Qualcosa di meno tecnico però, di portata ben più rivoluzionaria ma che senza la rete Gsm non avrebbe avuto modo d’esistere, accadde nello stesso anno, esattamente il 3 Dicembre del 1992. Neil Papworth, ingegnere al servizio della Vodafone (compagnia telefonica inglese), dal proprio PC, inviò con 22 giorni di anticipo il suo “Merry Christmas” ad un collega di lavoro; non ci sarebbe stato nulla di rivoluzionario se, tale augurio, non fosse stato recapito sottoforma di testo sul display di un cellulare. Era il primo SMS della storia, quello che, pochi mesi dopo, un ingegnere stagista della Nokia, Riku Pihkonen, riuscì ad inviare da cellulare a cellulare.
In pochi anni, quella che sarebbe stata considerata “un’idiozia” dai più, ovvero scambiarsi un messaggio scritto attraverso un apparecchio nato per il contatto vocale, divenne una cosiddetta “killer-application”, ovvero una di quelle funzioni che non solo rispondono alle esigenze del pubblico, ma sono in grado di venir percepite come irrinunciabili fino a modificare gli stessi comportamenti di chi le utilizza.
Sinteticità, immediatezza, praticità, risparmio. La rete GSM sdoganava l’SMS, la Finalndese Nokia, che fino ad allora produceva con scarso successo PC per l’URSS, cavalcò l’onda lunga di questa scoperta tanto da diventare, con l’avvento degli anni 2000, leader assoluta della telefonia mobile.
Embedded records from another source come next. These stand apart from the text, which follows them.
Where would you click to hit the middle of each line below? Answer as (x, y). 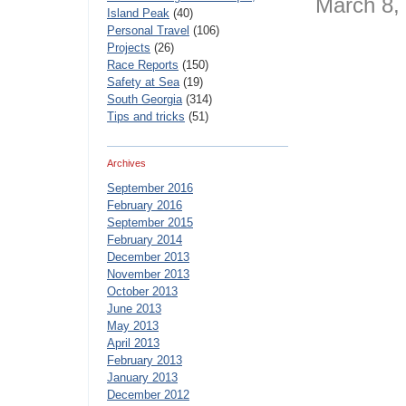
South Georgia (145, 99)
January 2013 (142, 377)
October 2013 (142, 291)
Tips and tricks (146, 116)
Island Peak (138, 13)
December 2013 (148, 257)
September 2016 (150, 188)
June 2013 (134, 309)

La fetta di mercato si fa parecchio remunerativa, la concorrenza aumenta, in gara oltre alla Motorola alla Siemens ed alla Nokia scendono anche la Sony, la Ericsson, la Philips,la Pioneer. Il prezzo dei cellulari, comprensibilmente, non può che scendere, divenendo accessibile a sempre più tasche, anche in termini di dimensioni.
Il Nuovo Mercato
Ma se al libero professionista, disposto a pagare anche 4.000 dollari per un simile apparecchio, interessava solo poter chiamare in libertà, l’estensione del mercato ad una fetta molto più ampia di possibili acquirenti rende necessario diversificare le funzioni offerte per conquistare l’attenzione degli acquirenti ed acquisire competitività.
Nel 1996 la Motorola esce sul mercato con lo StarTac, il telefono che “si apre, si chiude”, riducendo della metà l’ingombro dei tradizionali cellulari; altra peculiarità, il vibracall. Intanto, nel 1997, per la mole di traffico prodotto c’è bisogno di approntare una nuova frequenza di trasmissione dati, nascono così i telefonini Dual Band, che viaggiano anche sui 1800mHz.
La vita del cellulare, anche come autonomia e dimensioni, si è notevolmente allungata, una tecnologia importantissima ma largamente diffusa tanto da non incidere più sulla competitività. La rivoluzione “funzionale”, quella che continua nei giorni nostri, la guida ancora una volta la Nokia, e se è d’ov’è, nei giorni nostri, ecco spiegate le ragioni.
E’ il 1997 quando Nokia lancia il suo N9000i, introducendo il concetto di “smartphone” sul mercato. Computer e telefonino si uniscono, scambiandosi le funzioni. Con l’N9000i si può chiamare, ricevere SMS ma anche collegarsi ad Internet, iviare fax. Un attrezzo per professionisti, senza dubbio. L’anno successivo, sempre la Nokia, vara un modello altrettanto rivoluzionario che gli permetterà di conquistare una fascia di mercato fino ad allora avulsa dalla necessità di possedere un telefonino; i giovani. Il cellulare è il 5110, la “killer-application” è una banalità geniale, “Snake”, un gioco pubblicato nel 1977 che, abbinato alla “cover” intercambiabile ne fa il cellulare più popolare e diffuso della storia(in rapporto alle percentuali del tempo). Col 3210, suo successore, addio anche all’antenna esterna e benvenuto al T9, il dizionario “intelligente” per la composizione degli SMS.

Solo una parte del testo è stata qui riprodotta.